In honor of the Spurs playing some amazing throwback basketball and handing the Heat a good old fashioned beat down………………(non sequitur alert)
I give you 1980’s American Bread White Cagers with ‘Staches!
Watching the Spurs in action over the past month reminds me of the great teams of the ‘80’s who were composed of hard working men who knew their roles and went about playing the game in a unselfish, blue collar fashion. Lunch pail players. Men with receding hairlines, a touch of grey in the goatee, crooked gates and twisted torsos from too many years of banging and grinding on the hardwood. No athletically gifted young phenoms out on the floor playing for points and bags of cash.
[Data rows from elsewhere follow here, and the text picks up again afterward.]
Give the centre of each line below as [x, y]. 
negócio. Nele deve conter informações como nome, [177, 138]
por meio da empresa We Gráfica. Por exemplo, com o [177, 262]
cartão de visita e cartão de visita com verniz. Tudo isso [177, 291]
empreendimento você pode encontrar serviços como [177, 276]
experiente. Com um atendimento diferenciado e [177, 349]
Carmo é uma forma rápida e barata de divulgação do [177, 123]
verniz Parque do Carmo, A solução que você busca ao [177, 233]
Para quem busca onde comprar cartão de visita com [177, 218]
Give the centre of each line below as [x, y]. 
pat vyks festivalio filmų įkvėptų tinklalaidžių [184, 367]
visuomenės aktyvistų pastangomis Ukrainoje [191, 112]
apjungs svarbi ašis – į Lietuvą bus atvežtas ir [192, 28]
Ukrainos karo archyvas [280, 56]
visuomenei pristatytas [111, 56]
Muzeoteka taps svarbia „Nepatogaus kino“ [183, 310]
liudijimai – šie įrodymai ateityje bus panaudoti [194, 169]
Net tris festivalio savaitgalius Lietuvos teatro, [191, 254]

Just a crew of guys all about the team, pride and getting the W.
So to you young whippersnappers reading this with 12 college credits and one season of D1 ball under your belt, when you get drafted next week, let the Spurs be your role model. You may be able to run and jump, but that is just your ticket to get in the door. How are you going to handle getting double teamed 20 feet from the hoop by the likes of Kawhi Leonard and Manu while Parker, Timmy and Danny Green have all of your passing lanes closed off?? I wish you luck and won’t expect to see you playing basketball in June until 2020.
Anyways, as I’ve been reliving the amazing 80’s hoop scene in my head as I’m prone to do on a regular basis (think Showtime, Celts, 76ers, Bad Boys, ‘Nique, Young MJ, Twin Towers, Ice Man, Ewing, Alex English, Bernard King, Drexler, Chambers Dunk, Tree Rollins biting Danny Ainge, etc, etc) I’ve been having a chuckle over the thought of the white dudes who were littered around the league. More specifically, with this being the 80’s and all, the white players who went up and down the court sporting a ‘stache.
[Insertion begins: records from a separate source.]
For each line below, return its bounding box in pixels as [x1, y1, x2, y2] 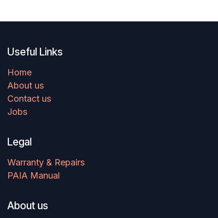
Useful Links [7, 46, 63, 58]
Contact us [7, 93, 51, 104]
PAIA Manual [7, 170, 60, 181]
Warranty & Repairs [7, 157, 85, 168]
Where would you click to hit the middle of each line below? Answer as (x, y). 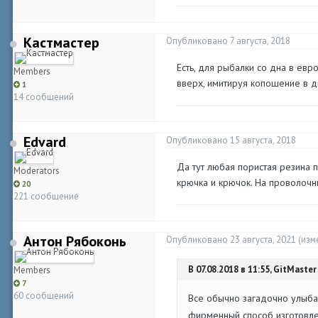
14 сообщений (44, 97)
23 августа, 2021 (263, 240)
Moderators (37, 171)
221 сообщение (46, 196)
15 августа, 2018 (263, 140)
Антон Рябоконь (75, 241)
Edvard (45, 142)
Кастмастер (61, 43)

Before Sarunas, Sabo and Drazen opened up the NBA scout’s eyes to the world, outside of Boston, there were just a few white players for ‘Nique and MJ to dunk on. These guys were usually one of two things: Really Tall or Really Pesky. In other words, a Catholic high school coaches dream: Pick setters, charge takers, loose ball floor burn specialists, box out guys, free throw marksmen, triple threat operators, jump stop and pivot wizards, pump fake virtuoso’s, man-ball visionaries, communicators and helpers on defense. Some of these guys couldn’t even dunk or palm a basketball yet still managed to play at the highest level for many years because they could rely on their fundamentals.
I’m having a great vision for a new Dave Chappelle bit: Stephen Jackson and Ron Artest are transported back in time to being Nuggets in the 80’s and their teammate Bill Hanzlik arrives to the player parking lot singing Bryan Adams “Run To You” in his Ford Taurus and gets out wearing cotton sweats with a beater gym bag over the shoulder and a brown bag lunch in hand. Those two knuckleheads would go bonkers over that sight and the ensuing banter would be priceless.
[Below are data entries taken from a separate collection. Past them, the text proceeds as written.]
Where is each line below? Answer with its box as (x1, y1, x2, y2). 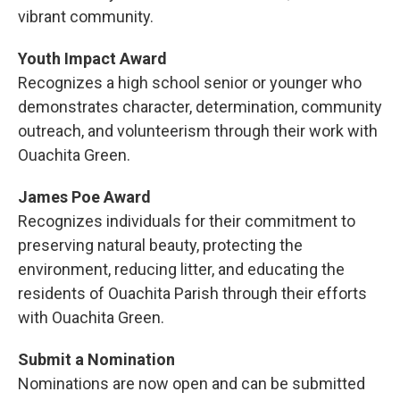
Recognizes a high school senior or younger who (18, 73, 362, 92)
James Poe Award (18, 187, 151, 206)
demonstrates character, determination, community (18, 97, 382, 116)
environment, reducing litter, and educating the (18, 260, 345, 279)
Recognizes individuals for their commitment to (18, 212, 355, 230)
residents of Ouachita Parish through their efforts (18, 284, 367, 303)
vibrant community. (18, 7, 154, 26)
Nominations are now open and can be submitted (18, 374, 365, 393)

So, before you accuse me of attempting to run a 4 corner stall with this piece, I present to you the proof.
Jeff Ruland – A lunch pail player if there ever was one. The ’82 All-Star put up big numbers until his brittle feet derailed his career.
Chuck Nevitt – A man of great length who bounced around and picked up a ring backing Kareem in LA. If you believe Wiki, Chuck is now a 7’5″ IT professional living in Raleigh, NC.
Paul Mokeski – I was always amazed that this man was paid money to play the same sport as James Worthy and Michael Jordan.
Brad Davis – 15 years in the NBA and believe it or not, is the first Dallas Maverick to have his jersey number retired.
John Paxton – One of the men who helped MJ get to the top. Is that ‘stache real or is that a color job?
Bill Hanzlik – In my opinion, Mr. Hanzlik always looked like a high school science teacher, but boy was he a fighter out on the court.
Greg Kite – A big body, 6 fouls to give and a quality ‘stache. Who wouldn’t get tired of being boxed out by Kite every possession?
Kurt Rambis – You have to include Kurt in any discussion of mustachioed white men in NBA history. This look will never be seen again.
Kelly Tripucka – A flat out big time scorer with a big time look!
Larry Bird – The Godfather of the 1980’s American Bread White Cagers with ‘Staches!
As a bonus for reading this far, I give you COACHES WITH PERMS
Mike Fratello – The Czar has always been a man who takes pride in his appearance.
Dick Versace – Incredible perm for the old Pacer coach.
Hubbie Brown – The benchmark for coaching with a perm.